Source information: Begin

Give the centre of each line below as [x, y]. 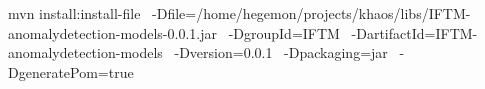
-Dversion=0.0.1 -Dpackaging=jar [281, 52]
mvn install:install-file [74, 13]
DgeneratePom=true [71, 71]
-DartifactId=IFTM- [414, 32]
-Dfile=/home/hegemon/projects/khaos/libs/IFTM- [311, 13]
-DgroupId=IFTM [284, 32]
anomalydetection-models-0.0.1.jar [112, 32]
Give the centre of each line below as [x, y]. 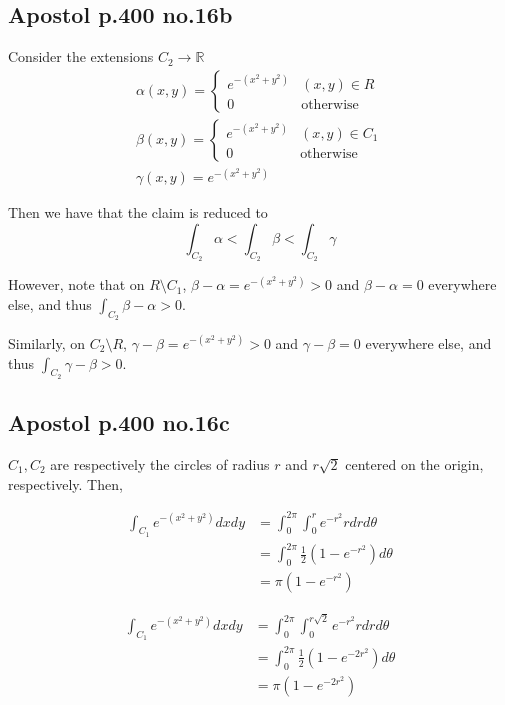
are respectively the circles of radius [160, 463]
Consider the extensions [81, 56]
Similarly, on [47, 342]
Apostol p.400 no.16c [119, 422]
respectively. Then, [65, 483]
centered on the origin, [414, 463]
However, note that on [76, 284]
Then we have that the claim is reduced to [138, 212]
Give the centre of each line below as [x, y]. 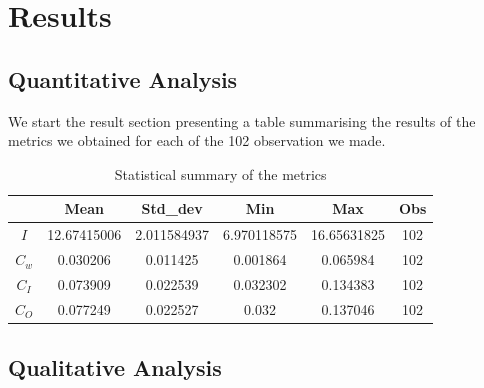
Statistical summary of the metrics [220, 173]
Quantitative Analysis [123, 78]
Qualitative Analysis [115, 367]
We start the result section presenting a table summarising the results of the [242, 120]
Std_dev [172, 208]
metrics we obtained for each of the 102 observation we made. [197, 140]
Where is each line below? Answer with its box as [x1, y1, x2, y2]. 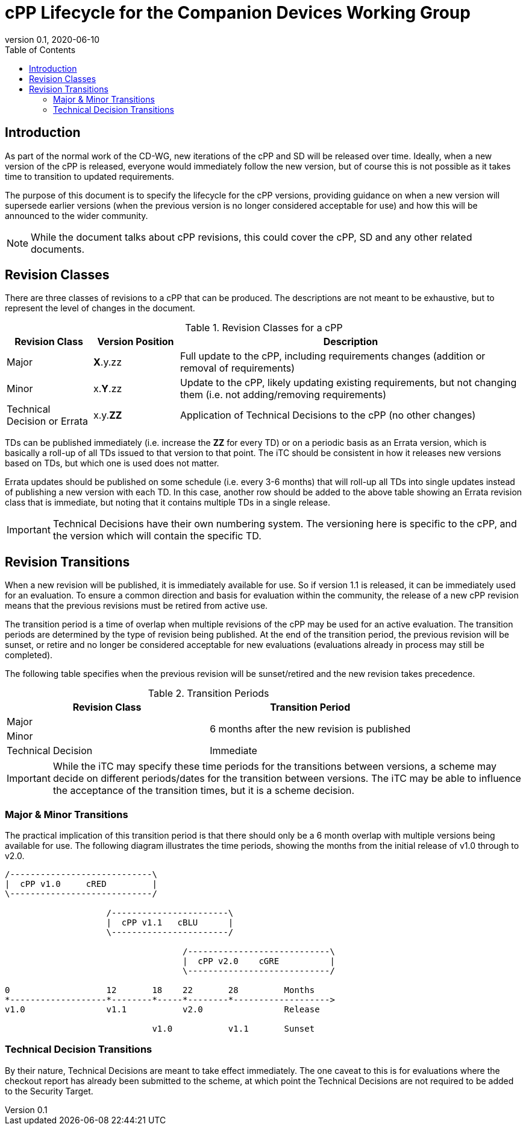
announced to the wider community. [5, 210, 148, 221]
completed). [5, 650, 53, 661]
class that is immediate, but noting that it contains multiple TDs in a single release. [5, 497, 331, 508]
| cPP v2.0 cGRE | [183, 956, 335, 967]
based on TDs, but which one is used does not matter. [5, 458, 219, 469]
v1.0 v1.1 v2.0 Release [5, 1005, 320, 1015]
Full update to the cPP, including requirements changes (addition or [180, 350, 486, 363]
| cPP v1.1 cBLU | [106, 918, 234, 928]
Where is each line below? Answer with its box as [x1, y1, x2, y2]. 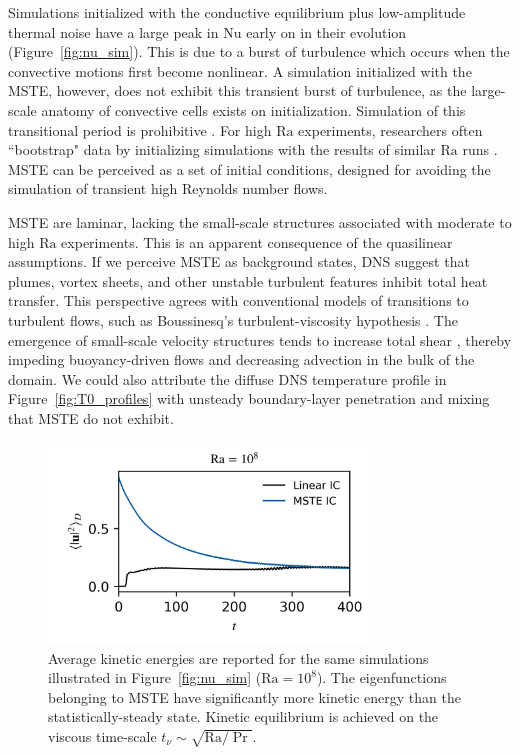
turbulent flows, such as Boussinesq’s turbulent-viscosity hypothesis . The [8, 309, 458, 330]
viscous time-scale [48, 725, 157, 746]
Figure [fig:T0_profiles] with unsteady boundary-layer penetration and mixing [8, 388, 490, 409]
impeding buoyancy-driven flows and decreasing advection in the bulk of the [8, 349, 475, 370]
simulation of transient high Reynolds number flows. [8, 178, 328, 199]
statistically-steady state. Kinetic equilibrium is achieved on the [48, 706, 439, 727]
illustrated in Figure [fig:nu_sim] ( [48, 667, 262, 688]
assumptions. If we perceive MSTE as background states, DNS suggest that [8, 251, 470, 272]
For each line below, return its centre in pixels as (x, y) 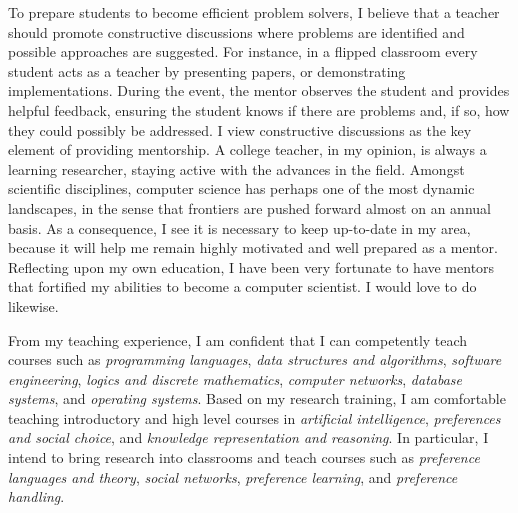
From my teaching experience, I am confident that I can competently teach (238, 339)
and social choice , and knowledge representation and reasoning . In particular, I (248, 437)
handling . (36, 496)
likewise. (33, 305)
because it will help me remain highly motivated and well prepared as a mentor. (253, 247)
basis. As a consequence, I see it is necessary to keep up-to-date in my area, (239, 227)
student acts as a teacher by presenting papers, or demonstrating (207, 70)
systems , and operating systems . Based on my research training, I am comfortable (257, 398)
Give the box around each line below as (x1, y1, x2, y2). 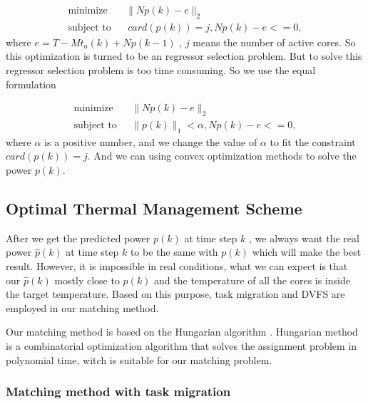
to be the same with (130, 244, 218, 259)
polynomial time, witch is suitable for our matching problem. (6, 352, 272, 367)
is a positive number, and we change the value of (44, 134, 257, 149)
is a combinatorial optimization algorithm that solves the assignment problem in (6, 338, 357, 353)
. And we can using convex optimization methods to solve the (87, 148, 357, 163)
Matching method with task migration (6, 383, 231, 400)
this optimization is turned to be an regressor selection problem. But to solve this (6, 48, 362, 63)
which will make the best (252, 244, 362, 259)
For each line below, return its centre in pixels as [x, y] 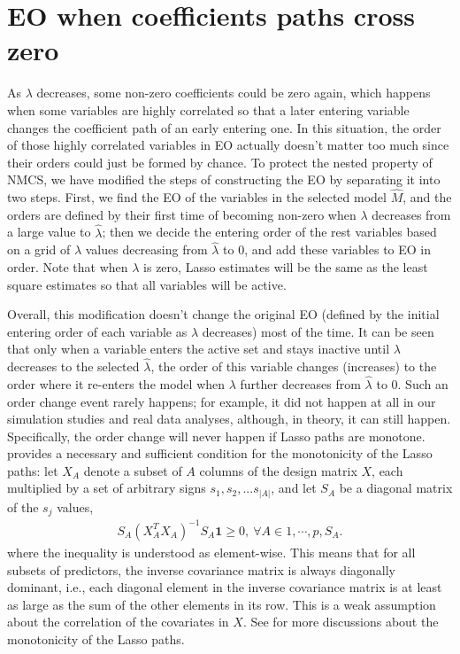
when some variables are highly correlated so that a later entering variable [208, 109]
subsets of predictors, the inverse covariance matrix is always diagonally [201, 569]
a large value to [49, 232]
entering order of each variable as [97, 331]
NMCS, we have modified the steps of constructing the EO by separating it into [224, 179]
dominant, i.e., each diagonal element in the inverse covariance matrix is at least [225, 587]
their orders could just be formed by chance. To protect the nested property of [220, 162]
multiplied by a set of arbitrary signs [107, 488]
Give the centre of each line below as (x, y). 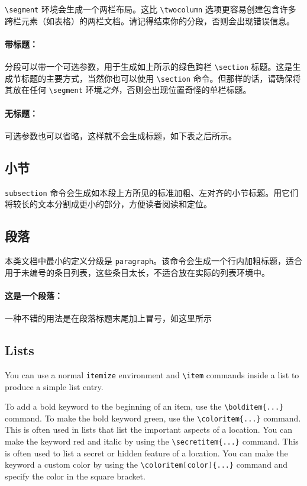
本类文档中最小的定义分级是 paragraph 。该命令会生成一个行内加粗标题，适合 (154, 261)
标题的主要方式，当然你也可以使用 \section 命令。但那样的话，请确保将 (161, 78)
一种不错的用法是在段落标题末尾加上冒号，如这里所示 (108, 318)
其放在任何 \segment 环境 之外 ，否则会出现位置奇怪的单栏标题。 (128, 90)
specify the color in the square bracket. (75, 476)
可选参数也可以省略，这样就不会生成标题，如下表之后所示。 (121, 135)
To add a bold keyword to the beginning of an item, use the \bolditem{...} (144, 406)
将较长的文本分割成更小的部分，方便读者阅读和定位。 (108, 204)
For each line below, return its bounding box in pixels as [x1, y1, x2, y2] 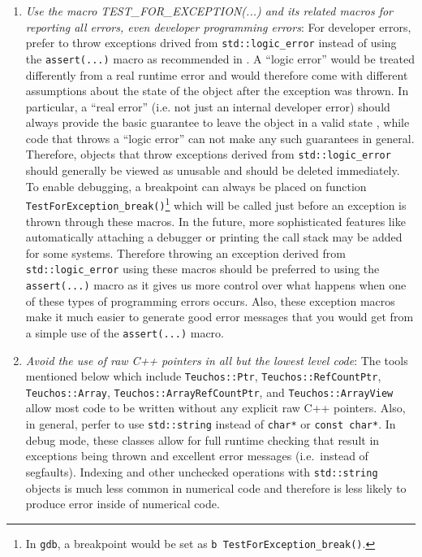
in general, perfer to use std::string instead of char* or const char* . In [25, 416, 396, 433]
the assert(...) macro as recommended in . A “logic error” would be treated [25, 50, 415, 67]
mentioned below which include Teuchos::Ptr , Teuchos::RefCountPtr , [25, 368, 381, 385]
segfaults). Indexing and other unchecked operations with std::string [25, 463, 378, 480]
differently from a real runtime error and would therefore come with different [25, 66, 408, 83]
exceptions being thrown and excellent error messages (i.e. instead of [25, 447, 368, 464]
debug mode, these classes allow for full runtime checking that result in [25, 431, 380, 448]
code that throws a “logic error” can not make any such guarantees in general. [25, 129, 415, 146]
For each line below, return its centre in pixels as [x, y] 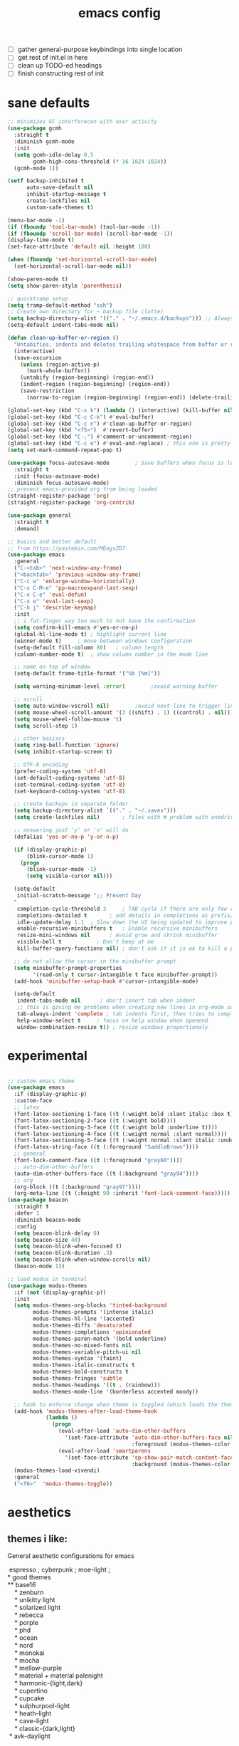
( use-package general [39, 516]
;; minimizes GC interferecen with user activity [83, 122]
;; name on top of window [52, 667]
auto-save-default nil [60, 188]
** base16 [22, 1585]
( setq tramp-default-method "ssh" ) [60, 305]
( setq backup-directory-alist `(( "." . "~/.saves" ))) [95, 811]
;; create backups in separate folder [71, 804]
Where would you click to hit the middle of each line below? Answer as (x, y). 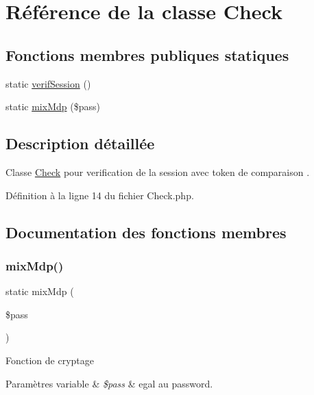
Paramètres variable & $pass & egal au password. (109, 383)
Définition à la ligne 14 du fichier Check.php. (100, 195)
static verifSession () (48, 83)
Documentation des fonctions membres (146, 232)
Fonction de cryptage (50, 360)
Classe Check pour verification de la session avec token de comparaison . (158, 171)
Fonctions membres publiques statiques (147, 54)
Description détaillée (80, 143)
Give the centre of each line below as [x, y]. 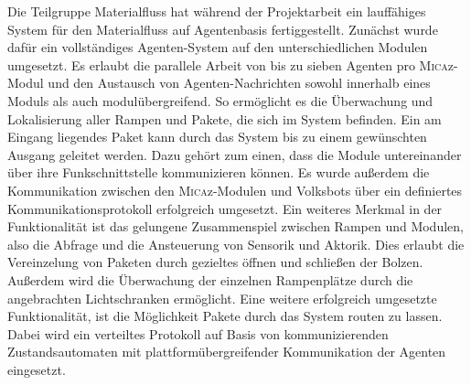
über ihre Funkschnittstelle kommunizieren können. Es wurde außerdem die [219, 172]
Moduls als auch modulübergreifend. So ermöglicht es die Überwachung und [220, 100]
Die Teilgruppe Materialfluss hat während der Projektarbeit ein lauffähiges [217, 11]
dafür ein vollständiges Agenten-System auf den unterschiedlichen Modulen [218, 47]
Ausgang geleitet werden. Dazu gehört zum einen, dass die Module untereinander [235, 154]
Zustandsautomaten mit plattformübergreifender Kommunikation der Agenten [227, 352]
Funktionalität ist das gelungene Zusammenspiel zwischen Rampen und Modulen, [235, 226]
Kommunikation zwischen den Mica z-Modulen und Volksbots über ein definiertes [235, 190]
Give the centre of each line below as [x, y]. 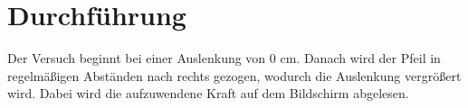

Source information: End

### What is expected
All pictures are to be skipped; the lines from the first line of the records through the line containing "Std_dev [172, 208]" are to be repeated exactly, both ends included.

### Output for this task
Give the centre of each line below as [x, y]. 
-Dversion=0.0.1 -Dpackaging=jar [281, 52]
mvn install:install-file [74, 13]
DgeneratePom=true [71, 71]
-DartifactId=IFTM- [414, 32]
-Dfile=/home/hegemon/projects/khaos/libs/IFTM- [311, 13]
-DgroupId=IFTM [284, 32]
anomalydetection-models-0.0.1.jar [112, 32]
Give the centre of each line below as [x, y]. 
are respectively the circles of radius [160, 463]
Consider the extensions [81, 56]
Similarly, on [47, 342]
Apostol p.400 no.16c [119, 422]
respectively. Then, [65, 483]
centered on the origin, [414, 463]
However, note that on [76, 284]
Then we have that the claim is reduced to [138, 212]
Give the centre of each line below as [x, y]. 
Statistical summary of the metrics [220, 173]
Quantitative Analysis [123, 78]
Qualitative Analysis [115, 367]
We start the result section presenting a table summarising the results of the [242, 120]
Std_dev [172, 208]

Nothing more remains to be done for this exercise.